● PROBLEM TO WORK ON: Copy out each line of the data that contains "more".

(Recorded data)
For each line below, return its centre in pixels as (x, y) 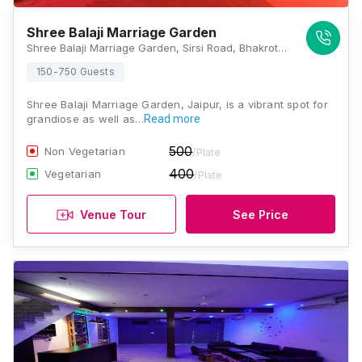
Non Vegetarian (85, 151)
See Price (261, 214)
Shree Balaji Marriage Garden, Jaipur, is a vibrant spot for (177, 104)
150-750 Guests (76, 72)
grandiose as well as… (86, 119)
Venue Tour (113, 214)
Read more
==
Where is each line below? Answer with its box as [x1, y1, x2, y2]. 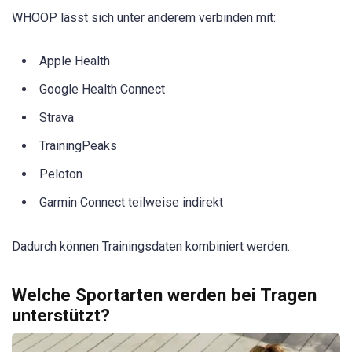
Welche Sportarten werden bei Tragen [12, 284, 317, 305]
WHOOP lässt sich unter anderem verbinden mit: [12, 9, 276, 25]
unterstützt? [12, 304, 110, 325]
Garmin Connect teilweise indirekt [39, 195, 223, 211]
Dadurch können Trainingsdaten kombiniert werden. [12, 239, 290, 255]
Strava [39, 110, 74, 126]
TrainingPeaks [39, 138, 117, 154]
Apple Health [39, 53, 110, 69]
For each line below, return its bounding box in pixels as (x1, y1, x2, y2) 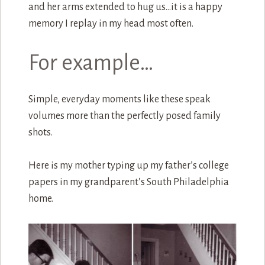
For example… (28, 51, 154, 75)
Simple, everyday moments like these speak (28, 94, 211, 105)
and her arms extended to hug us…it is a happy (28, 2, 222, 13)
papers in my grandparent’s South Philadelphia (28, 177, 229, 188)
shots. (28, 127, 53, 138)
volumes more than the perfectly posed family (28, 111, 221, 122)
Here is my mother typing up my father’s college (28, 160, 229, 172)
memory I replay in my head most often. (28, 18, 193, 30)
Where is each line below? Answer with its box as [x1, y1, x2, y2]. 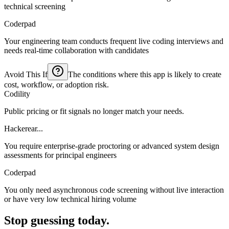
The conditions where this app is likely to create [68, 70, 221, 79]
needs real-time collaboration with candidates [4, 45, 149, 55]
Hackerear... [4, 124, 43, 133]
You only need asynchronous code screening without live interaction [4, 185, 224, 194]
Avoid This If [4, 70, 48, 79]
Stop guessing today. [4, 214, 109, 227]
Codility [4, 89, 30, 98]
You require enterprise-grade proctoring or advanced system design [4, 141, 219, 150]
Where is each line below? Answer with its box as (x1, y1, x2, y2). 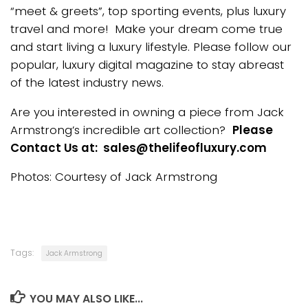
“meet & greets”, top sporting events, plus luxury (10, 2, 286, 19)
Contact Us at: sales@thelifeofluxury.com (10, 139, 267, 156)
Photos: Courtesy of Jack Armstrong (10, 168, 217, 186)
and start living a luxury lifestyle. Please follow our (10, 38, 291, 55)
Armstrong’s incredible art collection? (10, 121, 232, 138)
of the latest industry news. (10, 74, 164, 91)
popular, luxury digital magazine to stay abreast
--
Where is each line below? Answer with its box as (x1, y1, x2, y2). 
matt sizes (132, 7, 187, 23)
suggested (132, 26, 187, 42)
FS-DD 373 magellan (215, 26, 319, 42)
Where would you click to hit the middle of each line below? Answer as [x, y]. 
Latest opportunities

● OUTPUT BELOW:
Read more
volumes more than the perfectly posed family (28, 111, 221, 122)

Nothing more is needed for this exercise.